Records from a collection
== Segment start ==

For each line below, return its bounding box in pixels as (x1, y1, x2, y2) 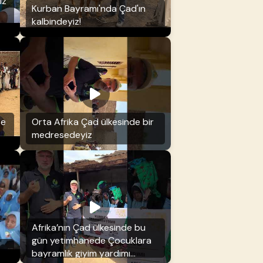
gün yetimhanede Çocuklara (31, 234, 151, 247)
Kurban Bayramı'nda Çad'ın (31, 2, 146, 15)
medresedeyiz (31, 129, 92, 141)
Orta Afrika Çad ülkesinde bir (31, 116, 154, 129)
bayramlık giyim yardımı (31, 247, 130, 260)
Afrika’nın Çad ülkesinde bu (31, 221, 146, 234)
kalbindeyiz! (31, 15, 81, 28)
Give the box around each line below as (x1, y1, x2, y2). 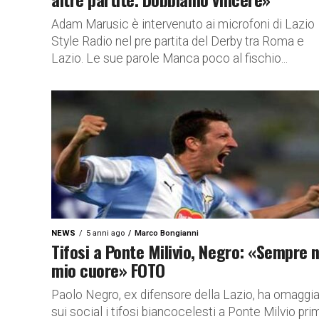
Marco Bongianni (135, 229, 199, 238)
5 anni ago (86, 229, 125, 238)
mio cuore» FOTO (51, 257, 165, 283)
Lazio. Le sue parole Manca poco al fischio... (51, 51, 288, 66)
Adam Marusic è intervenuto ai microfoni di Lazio (51, 17, 315, 31)
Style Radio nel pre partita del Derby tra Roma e (51, 34, 304, 48)
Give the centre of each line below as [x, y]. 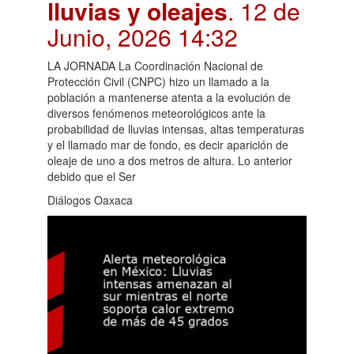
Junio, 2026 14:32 [143, 36]
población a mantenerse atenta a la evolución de [169, 97]
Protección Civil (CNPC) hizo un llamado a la [158, 81]
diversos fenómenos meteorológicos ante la [156, 113]
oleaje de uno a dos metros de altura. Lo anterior [170, 160]
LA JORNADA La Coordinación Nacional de [155, 65]
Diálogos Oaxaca [90, 200]
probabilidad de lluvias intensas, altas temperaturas [176, 128]
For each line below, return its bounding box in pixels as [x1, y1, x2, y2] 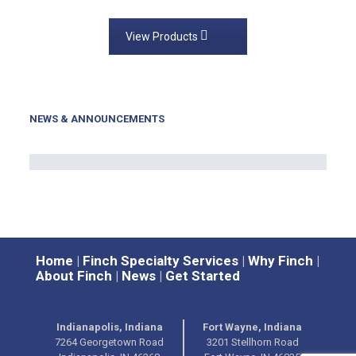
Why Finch [248, 253, 313, 269]
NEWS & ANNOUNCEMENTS [29, 113, 164, 125]
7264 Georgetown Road [55, 336, 164, 348]
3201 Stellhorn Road [206, 336, 299, 348]
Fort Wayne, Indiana [203, 321, 302, 333]
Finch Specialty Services [83, 253, 238, 269]
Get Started [165, 268, 240, 284]
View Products [125, 30, 200, 43]
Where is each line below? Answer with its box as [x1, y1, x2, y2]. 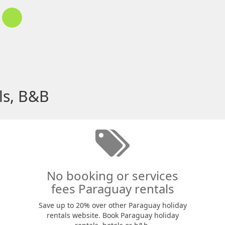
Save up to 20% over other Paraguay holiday [38, 200, 187, 210]
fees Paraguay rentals [51, 180, 174, 197]
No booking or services [47, 167, 178, 184]
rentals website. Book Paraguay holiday [46, 210, 179, 220]
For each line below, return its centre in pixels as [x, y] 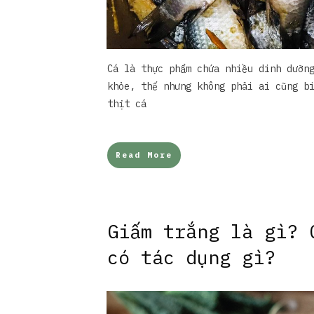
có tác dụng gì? [191, 257]
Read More [144, 155]
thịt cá [127, 104]
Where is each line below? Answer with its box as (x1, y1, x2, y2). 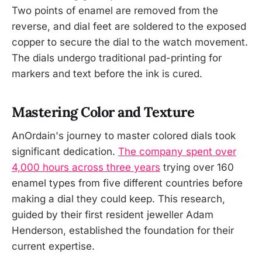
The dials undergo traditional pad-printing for (12, 52, 222, 64)
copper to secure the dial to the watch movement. (12, 36, 248, 49)
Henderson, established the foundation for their (12, 224, 234, 236)
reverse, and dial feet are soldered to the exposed (12, 20, 246, 33)
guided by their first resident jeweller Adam (12, 208, 213, 220)
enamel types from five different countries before (12, 177, 243, 189)
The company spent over (118, 145, 236, 157)
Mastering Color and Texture (12, 103, 195, 122)
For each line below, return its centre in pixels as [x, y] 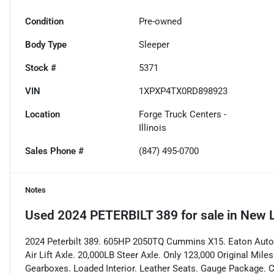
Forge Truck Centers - [183, 115]
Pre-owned [161, 22]
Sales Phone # [54, 151]
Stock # [41, 68]
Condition [44, 22]
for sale [201, 216]
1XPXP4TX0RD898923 [183, 91]
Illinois [153, 128]
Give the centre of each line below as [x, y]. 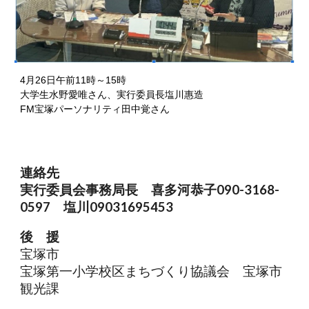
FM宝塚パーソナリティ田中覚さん [95, 109]
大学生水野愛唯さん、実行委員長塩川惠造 [117, 95]
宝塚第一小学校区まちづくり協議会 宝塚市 [151, 271]
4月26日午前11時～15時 [78, 80]
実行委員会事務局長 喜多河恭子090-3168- [150, 190]
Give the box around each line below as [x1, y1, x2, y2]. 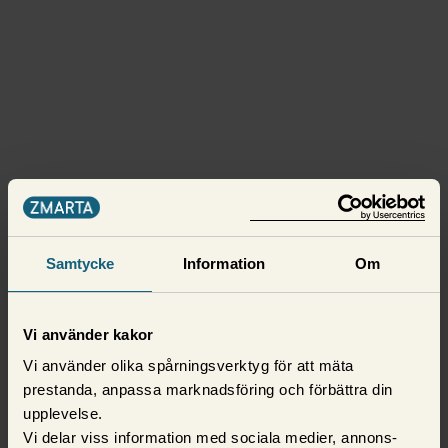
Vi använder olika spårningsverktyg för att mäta [23, 357, 354, 374]
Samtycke [45, 254, 115, 272]
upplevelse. [23, 405, 103, 422]
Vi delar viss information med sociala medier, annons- [23, 429, 398, 446]
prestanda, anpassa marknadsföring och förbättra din [23, 381, 393, 398]
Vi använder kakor [23, 325, 154, 343]

== Segment end ==

To do
Print the lines from the one that contains "below as [x1, y1, x2, y2]." through the last line of the data, exactly and in full, and no other lines. Pictures are not part of the copy.

Output of the task
Give the box around each line below as [x1, y1, x2, y2]. 
Vi använder olika spårningsverktyg för att mäta [23, 357, 354, 374]
Samtycke [45, 254, 115, 272]
upplevelse. [23, 405, 103, 422]
Vi delar viss information med sociala medier, annons- [23, 429, 398, 446]
prestanda, anpassa marknadsföring och förbättra din [23, 381, 393, 398]
Vi använder kakor [23, 325, 154, 343]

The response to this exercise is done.